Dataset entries
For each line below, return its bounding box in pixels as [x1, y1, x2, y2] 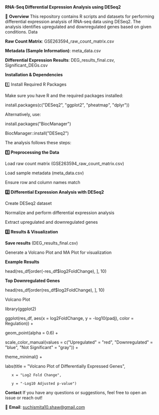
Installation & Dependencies [5, 72, 63, 77]
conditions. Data [5, 29, 38, 34]
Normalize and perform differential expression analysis [5, 210, 115, 216]
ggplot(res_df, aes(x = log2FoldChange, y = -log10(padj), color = [5, 315, 134, 321]
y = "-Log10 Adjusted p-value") [11, 381, 77, 386]
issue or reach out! [5, 395, 43, 400]
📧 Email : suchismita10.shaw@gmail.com [5, 404, 85, 410]
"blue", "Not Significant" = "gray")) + [5, 345, 79, 350]
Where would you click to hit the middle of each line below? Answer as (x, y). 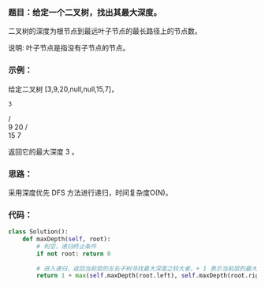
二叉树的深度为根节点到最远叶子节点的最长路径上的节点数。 (105, 31)
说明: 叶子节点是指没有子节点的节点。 (69, 48)
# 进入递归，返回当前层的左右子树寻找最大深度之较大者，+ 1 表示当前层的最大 (147, 268)
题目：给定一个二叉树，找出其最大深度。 (85, 12)
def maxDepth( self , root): (67, 239)
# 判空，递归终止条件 (67, 246)
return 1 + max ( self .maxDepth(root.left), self (116, 276)
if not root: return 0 (74, 254)
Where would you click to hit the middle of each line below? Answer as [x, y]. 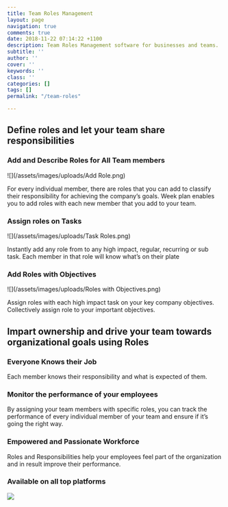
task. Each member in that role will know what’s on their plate [93, 256]
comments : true [29, 33]
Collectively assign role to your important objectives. [81, 310]
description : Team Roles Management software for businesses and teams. [113, 45]
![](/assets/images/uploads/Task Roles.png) [69, 236]
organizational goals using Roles [78, 342]
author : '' [23, 58]
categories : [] [29, 84]
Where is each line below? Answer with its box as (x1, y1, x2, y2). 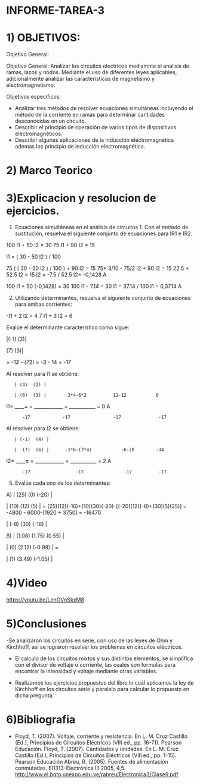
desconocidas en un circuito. (14, 117, 87, 124)
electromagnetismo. (6, 81, 56, 89)
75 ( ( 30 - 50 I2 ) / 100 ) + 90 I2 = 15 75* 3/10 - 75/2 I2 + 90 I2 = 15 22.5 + (6, 265, 189, 272)
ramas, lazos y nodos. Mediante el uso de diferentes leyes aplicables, (6, 69, 177, 76)
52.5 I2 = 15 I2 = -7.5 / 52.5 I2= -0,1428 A (6, 271, 107, 278)
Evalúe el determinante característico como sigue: (6, 324, 130, 331)
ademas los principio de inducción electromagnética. (14, 143, 146, 150)
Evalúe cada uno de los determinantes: (14, 479, 111, 487)
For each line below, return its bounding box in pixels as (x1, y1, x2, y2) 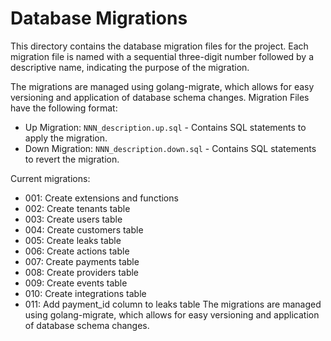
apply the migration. (24, 132, 108, 144)
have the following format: (10, 102, 118, 114)
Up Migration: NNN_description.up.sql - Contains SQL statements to (24, 121, 307, 133)
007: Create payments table (24, 255, 140, 267)
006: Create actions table (24, 245, 130, 257)
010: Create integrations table (24, 287, 147, 299)
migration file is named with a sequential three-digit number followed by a (10, 50, 315, 62)
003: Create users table (24, 213, 123, 225)
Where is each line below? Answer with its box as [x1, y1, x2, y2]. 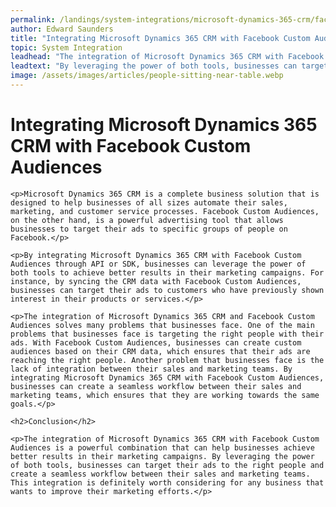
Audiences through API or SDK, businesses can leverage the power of [10, 259, 307, 269]
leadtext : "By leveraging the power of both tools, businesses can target [10, 61, 329, 71]
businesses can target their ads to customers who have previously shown [10, 285, 325, 295]
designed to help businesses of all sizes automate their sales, [10, 197, 288, 208]
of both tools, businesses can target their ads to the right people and [10, 460, 325, 470]
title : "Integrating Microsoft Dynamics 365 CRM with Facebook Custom [10, 33, 311, 43]
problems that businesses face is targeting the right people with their [10, 329, 325, 339]
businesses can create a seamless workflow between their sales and [10, 381, 302, 391]
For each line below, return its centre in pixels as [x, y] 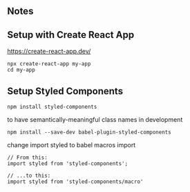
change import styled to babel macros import [72, 145]
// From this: [28, 158]
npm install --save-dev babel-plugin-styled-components [89, 132]
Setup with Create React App [71, 35]
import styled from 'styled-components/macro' [75, 182]
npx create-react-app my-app [49, 64]
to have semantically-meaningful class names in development [95, 120]
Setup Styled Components [65, 91]
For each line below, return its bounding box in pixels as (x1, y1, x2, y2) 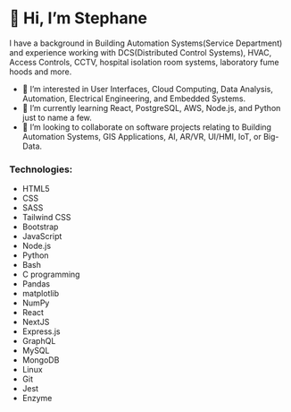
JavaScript (21, 231, 62, 242)
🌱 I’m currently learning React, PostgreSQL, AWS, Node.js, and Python (21, 102, 281, 113)
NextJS (21, 317, 50, 328)
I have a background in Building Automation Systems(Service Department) (9, 38, 283, 48)
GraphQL (21, 336, 56, 347)
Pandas (21, 279, 51, 289)
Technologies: (9, 163, 73, 176)
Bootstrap (21, 221, 59, 232)
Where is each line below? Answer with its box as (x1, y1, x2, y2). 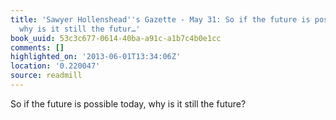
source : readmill (10, 71, 83, 81)
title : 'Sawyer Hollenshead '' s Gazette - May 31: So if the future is (10, 14, 311, 25)
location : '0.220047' (10, 61, 101, 71)
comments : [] (10, 42, 65, 53)
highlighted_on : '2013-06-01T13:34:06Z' (10, 52, 182, 62)
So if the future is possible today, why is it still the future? (10, 97, 247, 110)
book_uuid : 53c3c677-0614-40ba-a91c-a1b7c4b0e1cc (10, 33, 222, 43)
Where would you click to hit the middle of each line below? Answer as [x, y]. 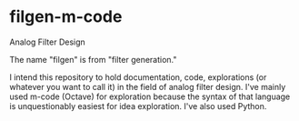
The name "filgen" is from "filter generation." [93, 59]
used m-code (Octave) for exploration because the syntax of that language [150, 96]
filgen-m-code [66, 17]
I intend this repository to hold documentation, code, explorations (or [138, 77]
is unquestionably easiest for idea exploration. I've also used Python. [138, 106]
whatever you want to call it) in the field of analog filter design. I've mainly [148, 86]
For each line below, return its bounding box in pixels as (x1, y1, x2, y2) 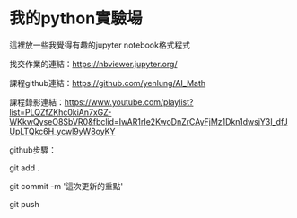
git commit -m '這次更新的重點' (9, 180, 124, 191)
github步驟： (9, 144, 57, 155)
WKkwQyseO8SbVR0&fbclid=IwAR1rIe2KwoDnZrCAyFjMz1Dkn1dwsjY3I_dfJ (9, 116, 289, 126)
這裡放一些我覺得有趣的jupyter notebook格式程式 (9, 39, 191, 50)
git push (9, 198, 40, 209)
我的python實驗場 (9, 8, 143, 29)
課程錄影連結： (9, 96, 65, 108)
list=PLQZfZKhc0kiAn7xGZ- (9, 107, 112, 118)
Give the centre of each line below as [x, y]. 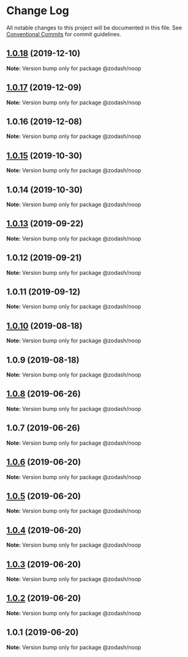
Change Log [38, 11]
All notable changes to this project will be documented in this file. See [94, 28]
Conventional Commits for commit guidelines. [64, 34]
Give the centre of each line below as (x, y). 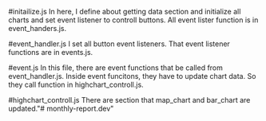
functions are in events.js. (51, 52)
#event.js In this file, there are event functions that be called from (116, 68)
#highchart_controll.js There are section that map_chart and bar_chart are (129, 100)
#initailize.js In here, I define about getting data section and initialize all (125, 12)
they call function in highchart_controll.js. (76, 84)
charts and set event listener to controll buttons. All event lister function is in (133, 20)
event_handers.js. (38, 28)
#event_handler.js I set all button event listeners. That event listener (119, 44)
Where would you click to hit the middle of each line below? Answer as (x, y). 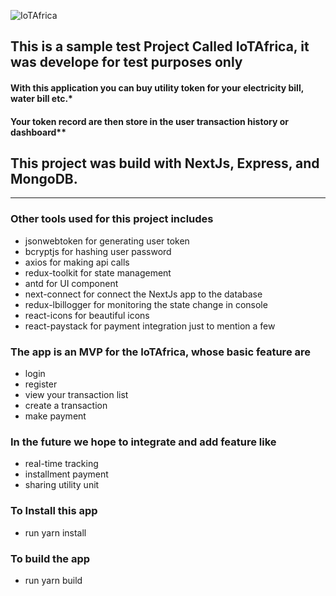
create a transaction (66, 405)
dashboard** (38, 132)
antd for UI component (71, 283)
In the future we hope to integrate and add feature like (143, 442)
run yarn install (55, 532)
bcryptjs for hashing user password (98, 251)
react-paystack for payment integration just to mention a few (150, 326)
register (41, 384)
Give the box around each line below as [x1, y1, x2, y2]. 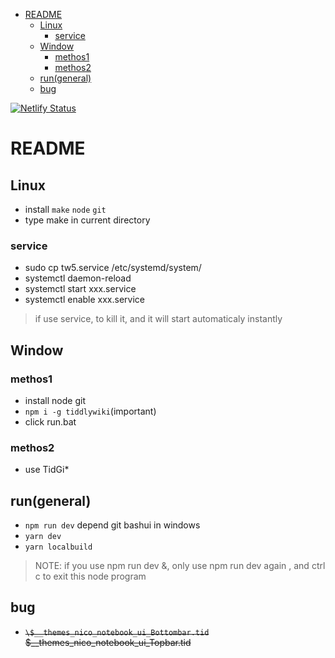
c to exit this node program [34, 570, 147, 583]
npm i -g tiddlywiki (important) [24, 405, 157, 417]
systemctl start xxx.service [24, 283, 137, 295]
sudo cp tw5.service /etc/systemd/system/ [24, 262, 202, 274]
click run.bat [24, 415, 77, 428]
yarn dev [24, 532, 62, 542]
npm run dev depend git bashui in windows [24, 519, 201, 531]
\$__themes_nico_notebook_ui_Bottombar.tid [24, 627, 210, 638]
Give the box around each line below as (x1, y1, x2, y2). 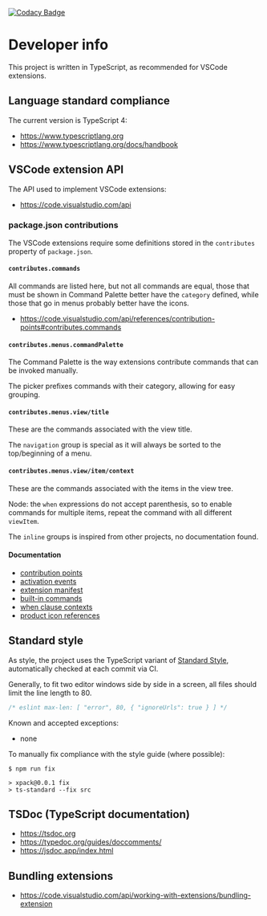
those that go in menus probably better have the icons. (8, 298, 190, 309)
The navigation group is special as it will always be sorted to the (8, 440, 222, 450)
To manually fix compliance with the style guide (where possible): (8, 749, 225, 759)
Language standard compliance (8, 94, 171, 108)
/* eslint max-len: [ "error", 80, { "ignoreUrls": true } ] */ (8, 703, 228, 711)
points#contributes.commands (19, 322, 122, 333)
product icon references (19, 611, 100, 620)
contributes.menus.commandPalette (8, 341, 124, 349)
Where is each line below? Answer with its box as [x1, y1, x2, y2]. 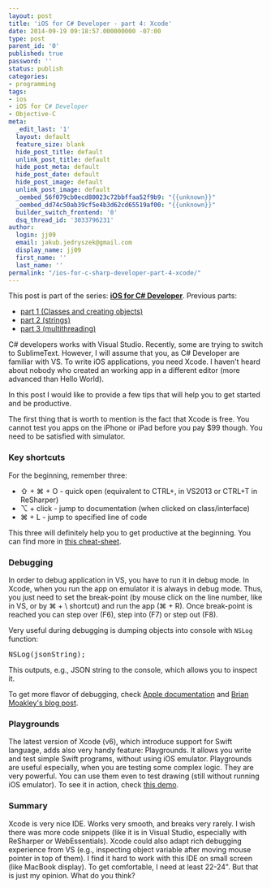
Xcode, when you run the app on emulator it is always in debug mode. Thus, [8, 583, 264, 593]
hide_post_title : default [15, 148, 104, 156]
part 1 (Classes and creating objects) [19, 306, 144, 317]
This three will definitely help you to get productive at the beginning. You [8, 527, 252, 537]
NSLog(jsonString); [8, 649, 86, 659]
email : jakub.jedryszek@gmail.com [15, 239, 132, 247]
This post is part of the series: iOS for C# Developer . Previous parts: [8, 291, 238, 301]
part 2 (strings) [19, 315, 71, 325]
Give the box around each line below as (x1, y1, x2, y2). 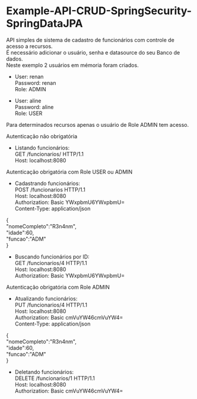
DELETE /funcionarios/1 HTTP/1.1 (14, 375, 95, 382)
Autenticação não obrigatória (6, 132, 78, 140)
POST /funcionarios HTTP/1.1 (14, 186, 86, 193)
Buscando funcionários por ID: (14, 253, 90, 260)
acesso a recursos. (6, 43, 53, 50)
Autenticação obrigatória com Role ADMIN (6, 283, 110, 291)
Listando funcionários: (14, 144, 70, 151)
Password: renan (14, 79, 56, 87)
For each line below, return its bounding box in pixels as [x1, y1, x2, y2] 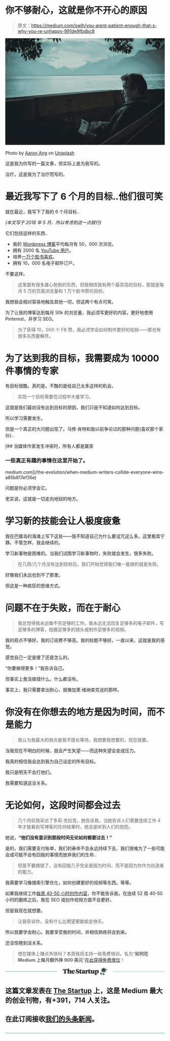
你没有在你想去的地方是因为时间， [5, 706, 148, 718]
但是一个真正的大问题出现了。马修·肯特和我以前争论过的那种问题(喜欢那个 [5, 426, 159, 432]
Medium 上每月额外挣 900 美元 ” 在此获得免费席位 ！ [17, 957, 125, 963]
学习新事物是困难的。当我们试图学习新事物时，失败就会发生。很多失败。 [5, 550, 156, 556]
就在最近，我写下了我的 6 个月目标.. [5, 209, 80, 215]
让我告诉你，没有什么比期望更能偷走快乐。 [17, 918, 107, 924]
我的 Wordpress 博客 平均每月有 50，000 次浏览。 [12, 241, 116, 247]
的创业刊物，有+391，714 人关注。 [5, 996, 114, 1005]
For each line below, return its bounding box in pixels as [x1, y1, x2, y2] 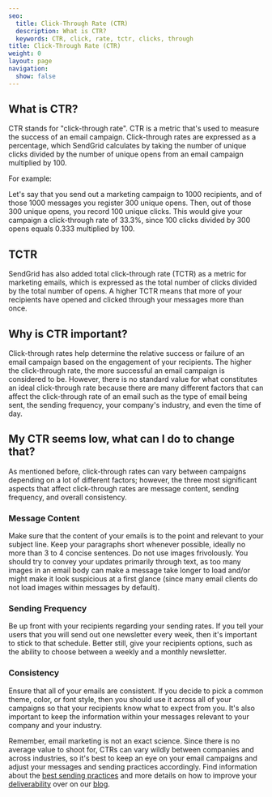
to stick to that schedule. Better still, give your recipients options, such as [8, 638, 253, 649]
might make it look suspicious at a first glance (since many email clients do [8, 574, 258, 584]
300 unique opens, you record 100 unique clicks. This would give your [8, 207, 243, 216]
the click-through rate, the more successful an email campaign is [8, 366, 225, 375]
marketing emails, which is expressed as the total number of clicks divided [8, 277, 257, 288]
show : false [15, 72, 57, 80]
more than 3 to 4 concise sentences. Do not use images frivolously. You [8, 548, 249, 558]
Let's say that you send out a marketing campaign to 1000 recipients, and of [8, 190, 262, 199]
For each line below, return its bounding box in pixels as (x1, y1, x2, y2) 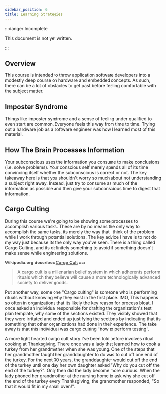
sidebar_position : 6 (5, 7, 48, 12)
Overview (5, 59, 36, 67)
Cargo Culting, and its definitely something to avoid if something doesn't (5, 244, 153, 251)
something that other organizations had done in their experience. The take (5, 321, 157, 327)
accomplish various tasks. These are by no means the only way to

→ Exercise instructions: Determine the number of lines in the data above that hold "commit", and reply with that number alone.

→ Task output: 2